Take the line that contains "python setup.py install [60, 262]" as the first line and the last line of the records as the end. Please set down everything in that range exactly.

* Data shown *
◆ ◆ ◆ ◆ ◆ ◆ ◆

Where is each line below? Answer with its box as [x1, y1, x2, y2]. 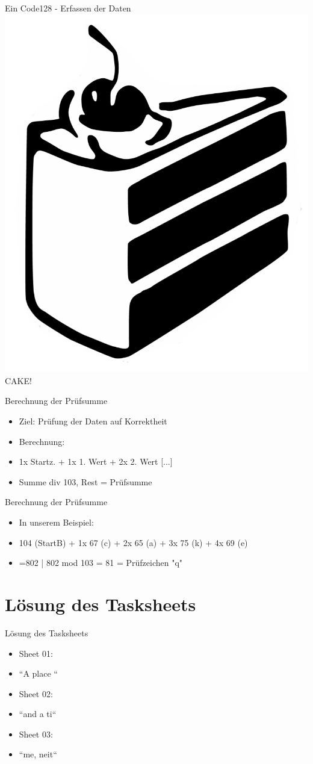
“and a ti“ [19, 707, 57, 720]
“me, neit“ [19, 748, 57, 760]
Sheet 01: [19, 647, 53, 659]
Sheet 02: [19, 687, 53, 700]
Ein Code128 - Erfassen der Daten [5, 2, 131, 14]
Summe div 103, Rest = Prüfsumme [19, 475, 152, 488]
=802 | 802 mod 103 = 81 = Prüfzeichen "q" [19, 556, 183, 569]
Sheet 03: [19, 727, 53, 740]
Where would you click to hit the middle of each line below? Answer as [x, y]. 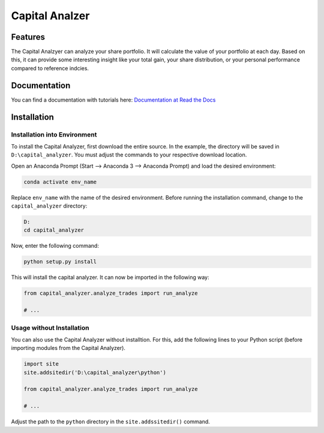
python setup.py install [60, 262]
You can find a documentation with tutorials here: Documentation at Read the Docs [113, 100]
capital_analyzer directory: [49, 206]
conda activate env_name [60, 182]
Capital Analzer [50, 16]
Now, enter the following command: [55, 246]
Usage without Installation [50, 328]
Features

◆ ◆ ◆ ◆ ◆ ◆ ◆

* Output for this exercise *
python setup.py install [60, 262]
You can find a documentation with tutorials here: Documentation at Read the Docs [113, 100]
capital_analyzer directory: [49, 206]
conda activate env_name [60, 182]
Capital Analzer [50, 16]
Now, enter the following command: [55, 246]
Usage without Installation [50, 328]
Features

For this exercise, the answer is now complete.